Dosyada sanığın suçunu kabul ettiği kuvvetli suç şüphesinin varlığını gösteren bir ses kaydı mevcut. Ayrıca Emre’nin konu hakkında bilgisi olan tanıklık edebilecek arkadaşları vardı. Tahliye kararı verilmeden önce bu delillerin iyice değerlendirilmesi çok önemliydi. Ses kaydı ve dinlenmesi gereken tanıklar gibi somut deliller bulunmasına rağmen, ağırlaştırılmış müebbet hapis istemiyle yargılanan sanık ilk duruşmada hukuka uygun olmadığı kanaatinde olduğumuz bir tahliye kararıyla serbest bırakıldı. Kuvvetli suç şüphesine rağmen, sanığın kısa bir süre tutuklu kaldıktan sonra serbest bırakılmış olması ve tüm deliller toplanmadan tahliye kararı verilmesi yargılamanın önemli ölçüde eksik yapılmış olduğunu göstermektedir. Ayrıca sanık evini satmak üzere bir ilan vermiş ve tarafımızca basında yapılan açıklamalardan sonra bu ilanı kaldırmıştır. Bu durum sanığın kaçma şüphesi olduğunu gösteriyor. Bu şartlarda sanık hakkında tahliye kararı verilmesi kesinlikle hukuka aykırıdır. Tahliye kararına tarafımızca ve Edirne Cumhuriyet Başsavcılığı’nca itiraz edildi. Yoğun bir kamuoyu baskısının da oluşmasıyla birlikte bu itirazlarımız dikkate alındı ve Edirne 2. Ağır Ceza Mahkemesi tarafından sanığın tekrar tutuklanmasına karar verildi.

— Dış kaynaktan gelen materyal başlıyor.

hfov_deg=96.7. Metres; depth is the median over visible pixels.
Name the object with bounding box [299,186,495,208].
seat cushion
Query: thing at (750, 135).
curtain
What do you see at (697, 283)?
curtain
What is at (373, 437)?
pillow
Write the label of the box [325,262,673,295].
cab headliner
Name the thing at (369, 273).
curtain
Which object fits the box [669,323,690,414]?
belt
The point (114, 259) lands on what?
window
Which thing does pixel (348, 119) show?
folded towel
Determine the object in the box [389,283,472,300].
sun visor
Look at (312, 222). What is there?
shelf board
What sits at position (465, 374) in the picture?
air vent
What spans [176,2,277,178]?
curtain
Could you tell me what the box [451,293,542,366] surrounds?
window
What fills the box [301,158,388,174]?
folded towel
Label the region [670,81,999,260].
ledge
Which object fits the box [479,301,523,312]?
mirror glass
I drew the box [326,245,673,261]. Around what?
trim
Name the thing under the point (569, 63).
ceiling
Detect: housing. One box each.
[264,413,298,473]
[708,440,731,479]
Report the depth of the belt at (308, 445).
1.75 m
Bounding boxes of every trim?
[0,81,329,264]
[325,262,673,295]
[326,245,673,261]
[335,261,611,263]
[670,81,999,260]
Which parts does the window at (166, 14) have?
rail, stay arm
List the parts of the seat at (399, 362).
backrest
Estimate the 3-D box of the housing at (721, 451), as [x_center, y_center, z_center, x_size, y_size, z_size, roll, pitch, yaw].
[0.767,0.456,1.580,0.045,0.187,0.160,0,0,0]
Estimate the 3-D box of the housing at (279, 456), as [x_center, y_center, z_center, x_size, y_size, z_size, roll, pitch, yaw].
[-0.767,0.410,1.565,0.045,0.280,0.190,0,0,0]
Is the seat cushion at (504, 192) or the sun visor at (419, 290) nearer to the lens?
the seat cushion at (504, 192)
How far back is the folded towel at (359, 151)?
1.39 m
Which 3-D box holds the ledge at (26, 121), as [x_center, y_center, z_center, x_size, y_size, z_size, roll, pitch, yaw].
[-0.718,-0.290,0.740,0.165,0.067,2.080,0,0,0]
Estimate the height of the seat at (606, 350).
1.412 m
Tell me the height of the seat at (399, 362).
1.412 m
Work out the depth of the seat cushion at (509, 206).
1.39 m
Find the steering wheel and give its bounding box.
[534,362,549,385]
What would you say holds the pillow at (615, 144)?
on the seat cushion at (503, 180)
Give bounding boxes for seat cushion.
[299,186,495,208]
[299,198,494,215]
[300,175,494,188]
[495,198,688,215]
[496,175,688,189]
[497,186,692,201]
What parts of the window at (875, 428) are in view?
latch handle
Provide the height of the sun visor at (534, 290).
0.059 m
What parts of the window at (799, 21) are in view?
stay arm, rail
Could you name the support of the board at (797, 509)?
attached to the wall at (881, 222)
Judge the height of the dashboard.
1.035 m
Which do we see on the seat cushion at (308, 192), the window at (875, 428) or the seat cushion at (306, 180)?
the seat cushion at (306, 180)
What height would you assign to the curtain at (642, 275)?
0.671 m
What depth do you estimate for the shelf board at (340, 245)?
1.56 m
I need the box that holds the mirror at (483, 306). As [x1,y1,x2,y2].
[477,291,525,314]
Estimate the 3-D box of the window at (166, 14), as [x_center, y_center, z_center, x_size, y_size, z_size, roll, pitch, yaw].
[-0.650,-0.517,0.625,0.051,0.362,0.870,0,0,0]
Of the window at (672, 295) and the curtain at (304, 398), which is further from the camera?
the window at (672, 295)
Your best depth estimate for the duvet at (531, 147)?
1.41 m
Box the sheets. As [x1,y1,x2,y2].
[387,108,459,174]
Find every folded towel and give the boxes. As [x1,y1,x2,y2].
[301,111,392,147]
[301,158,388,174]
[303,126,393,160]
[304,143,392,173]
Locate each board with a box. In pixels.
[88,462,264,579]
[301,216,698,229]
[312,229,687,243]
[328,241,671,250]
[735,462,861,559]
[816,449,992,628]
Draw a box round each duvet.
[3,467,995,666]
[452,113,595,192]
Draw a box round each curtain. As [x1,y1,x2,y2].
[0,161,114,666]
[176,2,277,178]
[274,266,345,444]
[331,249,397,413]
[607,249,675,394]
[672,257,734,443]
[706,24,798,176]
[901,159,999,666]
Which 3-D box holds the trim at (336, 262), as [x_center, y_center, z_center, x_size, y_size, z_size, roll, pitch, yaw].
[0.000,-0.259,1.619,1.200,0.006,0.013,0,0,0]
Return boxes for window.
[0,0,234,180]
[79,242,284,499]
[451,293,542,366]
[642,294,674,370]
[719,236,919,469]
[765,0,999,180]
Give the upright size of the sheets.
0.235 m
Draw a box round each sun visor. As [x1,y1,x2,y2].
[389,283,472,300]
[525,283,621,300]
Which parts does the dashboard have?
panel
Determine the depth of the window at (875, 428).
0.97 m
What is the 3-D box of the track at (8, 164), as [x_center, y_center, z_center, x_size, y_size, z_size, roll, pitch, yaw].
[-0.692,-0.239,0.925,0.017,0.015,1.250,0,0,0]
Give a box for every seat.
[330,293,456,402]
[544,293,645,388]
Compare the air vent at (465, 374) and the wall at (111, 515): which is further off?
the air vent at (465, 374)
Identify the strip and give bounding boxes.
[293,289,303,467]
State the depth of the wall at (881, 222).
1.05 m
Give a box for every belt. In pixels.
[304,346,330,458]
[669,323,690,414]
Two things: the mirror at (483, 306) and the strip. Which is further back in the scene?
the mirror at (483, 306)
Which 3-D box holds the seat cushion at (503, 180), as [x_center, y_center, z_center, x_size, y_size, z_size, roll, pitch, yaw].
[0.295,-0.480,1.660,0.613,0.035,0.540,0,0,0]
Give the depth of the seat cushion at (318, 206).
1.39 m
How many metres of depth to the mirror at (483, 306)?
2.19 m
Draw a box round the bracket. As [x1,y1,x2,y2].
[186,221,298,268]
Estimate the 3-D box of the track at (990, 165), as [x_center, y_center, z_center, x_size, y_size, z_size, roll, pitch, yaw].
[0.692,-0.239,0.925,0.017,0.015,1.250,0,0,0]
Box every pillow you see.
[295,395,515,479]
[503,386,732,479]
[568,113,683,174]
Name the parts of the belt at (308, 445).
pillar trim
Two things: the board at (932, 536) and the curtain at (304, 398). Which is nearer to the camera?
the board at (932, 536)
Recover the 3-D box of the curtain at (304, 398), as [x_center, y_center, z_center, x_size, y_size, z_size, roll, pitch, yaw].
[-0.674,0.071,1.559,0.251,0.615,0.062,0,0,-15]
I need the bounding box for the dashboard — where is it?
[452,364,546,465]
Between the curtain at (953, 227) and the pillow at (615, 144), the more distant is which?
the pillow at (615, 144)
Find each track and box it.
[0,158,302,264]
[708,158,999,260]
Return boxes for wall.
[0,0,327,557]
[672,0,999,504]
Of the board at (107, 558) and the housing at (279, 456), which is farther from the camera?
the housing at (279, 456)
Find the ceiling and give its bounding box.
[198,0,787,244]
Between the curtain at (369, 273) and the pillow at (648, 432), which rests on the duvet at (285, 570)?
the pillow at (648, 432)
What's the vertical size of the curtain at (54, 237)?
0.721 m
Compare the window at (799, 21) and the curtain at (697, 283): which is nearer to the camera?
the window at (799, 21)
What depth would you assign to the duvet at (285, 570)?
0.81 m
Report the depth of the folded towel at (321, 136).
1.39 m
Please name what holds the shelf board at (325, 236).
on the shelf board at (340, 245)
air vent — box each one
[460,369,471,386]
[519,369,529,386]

İtirazlar sonrası ne değişti de tutuklama kararı çıktı?
Kamuoyu baskısının oluşması adaletin tecelli etmesine önemli ölçüde yardımcı oldu. Dilerdik ki kamuoyu baskısına gerek olmaksızın yargı gerektiği gibi işlesin, son dönemlerde popüler olan “sosyal medya adaleti” ne başvurmak durumunda kalmayalım. Yargılama gereği gibi yapılmış olsa belki Emre hâlâ aramızda olacaktı. Emre’yi intihara sürükleyen en önemli etkenin geciken soruşturma süreci olduğunu düşünüyorum. Ailesinin de bu fikrimi doğrular nitelikte ifadeleri mevcut.
Dava bundan sonra nasıl ilerleyecek?
Savcının hem görevi gereği hem de adalet vicdanına sahip bir yargı mensubu olması gereği 52 gün boyunca konu hakkında işlem yapmamış olması inanılmaz. Neyse ki şu anda sanık tutuklu bulunmakta. Davanın 5 Aralık’taki ikinci duruşmasında yargı mensuplarının daha hassas ve dikkatli davranacaklarına inanıyorum. Soruşturma ve kovuşturma sürecinde bugüne kadar yapılan ihmallerin bir daha tekrarlanmaması için hukuki mücadelemizi veriyor olacağız. Bundan sonraki süreçte amacımız; hem Emre rahat uyusun diye hayattayken tamamlayamadığı adalet savaşının üstesinden gelmek hem de böyle ihmallerle başka hayatların ışığı sönmesin diye çalışmak olacak. Adalet savaşını vermekten çekinmeyeceğiz.